Effects of co-occurring depression on treatment for anxiety disorders: analysis of outcomes from a large primary care effectiveness trial.
ABSTRACT Co-occurring depression is common in patients seeking treatment for anxiety; however, the literature on the effects of depression on anxiety treatment outcomes is inconclusive. The current study evaluated prescriptive and prognostic effects of depression on anxiety treatment outcomes in a large primary care sample.
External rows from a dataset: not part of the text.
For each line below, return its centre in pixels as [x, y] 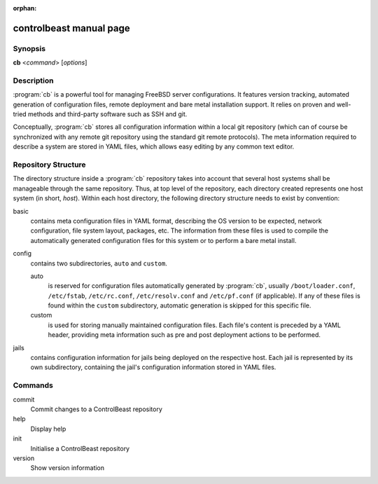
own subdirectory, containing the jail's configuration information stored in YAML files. [153, 367]
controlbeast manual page [71, 28]
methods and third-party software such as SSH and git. [108, 114]
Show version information [68, 468]
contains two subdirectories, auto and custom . [99, 263]
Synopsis [29, 48]
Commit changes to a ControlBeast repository [96, 409]
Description [33, 81]

Data were analyzed from a randomized controlled effectiveness trial that compared coordinated anxiety learning and management (CALM) to usual care. The study enrolled 1,004 patients between June 2006 and April 2008. Patients were referred by their primary care provider and met DSM-IV criteria for generalized anxiety disorder, panic disorder, posttraumatic stress disorder, and/or social anxiety disorder. They were treated for approximately 3 to 12 months with CALM (computer-assisted cognitive-behavioral therapy, medication management, or their combination) or usual care. Outcomes were evaluated by blinded assessment at 6, 12, and 18 months. Effects of baseline major depressive disorder (MDD) on anxiety symptoms, anxiety-related disability, and response/remission rates were evaluated using statistical models accounting for baseline anxiety and patient demographics.
MDD did not moderate the effects of CALM (relative to usual care) on anxiety symptoms, anxiety-related disability, or response/remission rates. Greater improvements in anxiety symptoms and anxiety-related disability were observed in depressed patients, regardless of treatment assignment (P values < .005). However, cross-sectionally depressed patients displayed higher anxiety symptom and anxiety-related disability scores at baseline and all subsequent assessments (P values < .001). Depressed patients also displayed lower remission rates at each follow-up (P values < .001).
CALM had comparable advantages over usual care for patients with and without MDD. Depressed patients displayed more severe anxiety symptoms and anxiety-related disability at baseline, but their clinical improvement was substantial and larger in magnitude than that observed in the nondepressed patients. Results support the use of empirically supported interventions for anxiety disorders in patients with co-occurring depression.
ClinicalTrials.gov identifier: NCT00347269.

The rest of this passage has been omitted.